[75] Loved one, or sweetheart.

[77] The vestibules of the convents are called the porteria. They lead to the cells of the friars, and are distinct from the entrances to the church. All women are prohibited from entering these portions of the cloisters.

[78] This name is given to a female who confesses to one ecclesiastic exclusively, making him also the spiritual director of her conscience. Some persons who profess to be extremely religious divide these functions between two distinct persons, one of them being the confessor, and the other the director.

[81] Agonizante was the name of a religious community. The principal duty of its members was that of administering to the wants and last religious consolations of the faithful at the hour of death.

[98] There are numerous other anecdotes of her Majesty, which tend to show she is possessed of some of the best qualities which can adorn the mind of a queen, and tend to make her popular. Some of these will appear in the following pages. We shall at present but give one. Passing one day, when quite a child, along the Prado in Madrid, the eyes of a poor little girl, without shoes or stockings, were directed to the royal carriage and caught those of her Majesty. Perceiving the queen’s eyes were fixed on her, the little urchin dropt a courtesy, and held out her hand in the attitude of supplication. Her Majesty halted, beckoned the child forward, saw her naked feet, and having no money, in a moment took off her own shoes and threw them out of the carriage-window to the girl, desiring her to try them on, which she did, made another genuflection, and walked off with them, to the great delight of her royal benefactor.

[107] An anecdote referred to by Gibbon, in the part of his history relative to the sect of the iconoclast, confirms all that is advanced in the text on the powerful influence of worship to images, as it regards the character of devotion.

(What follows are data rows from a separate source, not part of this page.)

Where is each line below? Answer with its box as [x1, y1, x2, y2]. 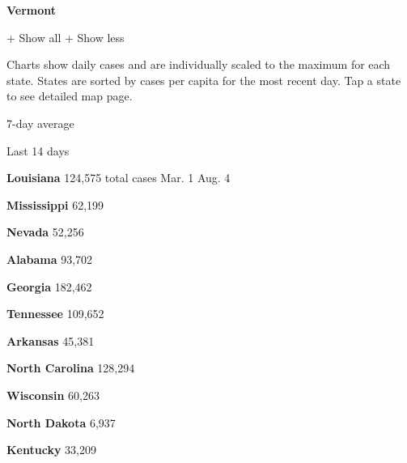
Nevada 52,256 [6, 223, 84, 240]
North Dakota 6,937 [6, 414, 116, 431]
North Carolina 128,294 [6, 359, 135, 376]
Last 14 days [6, 142, 70, 159]
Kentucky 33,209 [6, 441, 96, 458]
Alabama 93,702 [6, 250, 93, 267]
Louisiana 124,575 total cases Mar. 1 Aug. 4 [6, 169, 231, 186]
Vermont [6, 2, 57, 18]
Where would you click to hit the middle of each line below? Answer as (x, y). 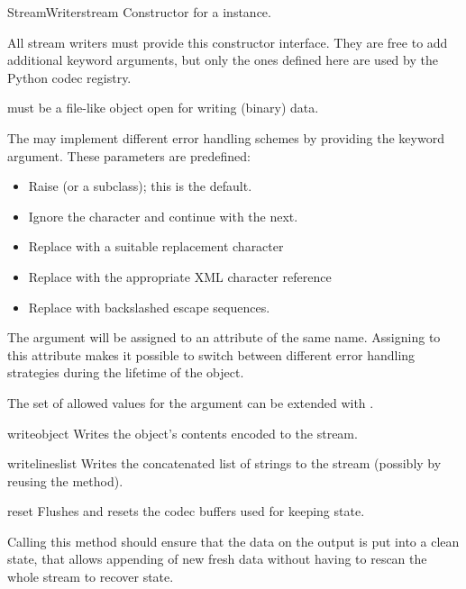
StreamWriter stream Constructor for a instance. (139, 12)
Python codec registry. (69, 77)
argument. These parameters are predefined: (129, 155)
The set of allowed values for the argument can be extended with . (191, 402)
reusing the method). (65, 480)
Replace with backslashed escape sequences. (149, 307)
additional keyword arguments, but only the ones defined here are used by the (223, 60)
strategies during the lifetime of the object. (126, 372)

When the soldiers of Leo broke in pieces the image of a saint before whom daily prayers were wont to be offered up, a pious individual gave vent to this bitter lamentation, “Now I can no longer address my prayers to heaven; now I have no one to hear them!”

[110] Santa Rita is called by Spaniards “The advocate of impossibilities,”—(La abogada de los imposibles.)

Thus, it is not uncommon for a young lady to say to a suitor whom she refuses, and who imploringly asks her what he shall do to gain her favour, “Go and invoke Santa Rita.”

[113] Spaniards have not waited for Pius IX. to come and acknowledge the immaculate conception as a dogma of the faith. This belief has existed in Spain from time immemorial. Murillo has immortalised it in his master-works, and Charles III. declared her to be the patroness of Spain, commanding her image to be placed in the badges of the order which he founded under the title of “The Royal and Distinguished Order of Charles III.”

[115] The Virgin of Atocha is the patron of the sovereigns of Spain. Her image, which is small and of a colour as dark as a mulatto, appeared, as tradition asserts, at the spot on which the chapel was afterwards erected, and in which, in the present day, it is deposited. This chapel is situated near the magnificent promenade called the Prado, in Madrid, and was formerly part of a convent of Dominican Friars, converted, after the suppression of the religious orders, into barracks for sick soldiers. When the court is in Madrid, the sovereign goes every Saturday evening to this sanctuary with a great procession of grandees and guards. The Virgin of Atocha has an immense fortune, consisting of jewels and trinkets which have been presented to her by the monarchs. Among these presents, one is the distinguished velvet dress, embroidered with gold, worn by Isabella II. at the time she was wounded by the Priest Merino.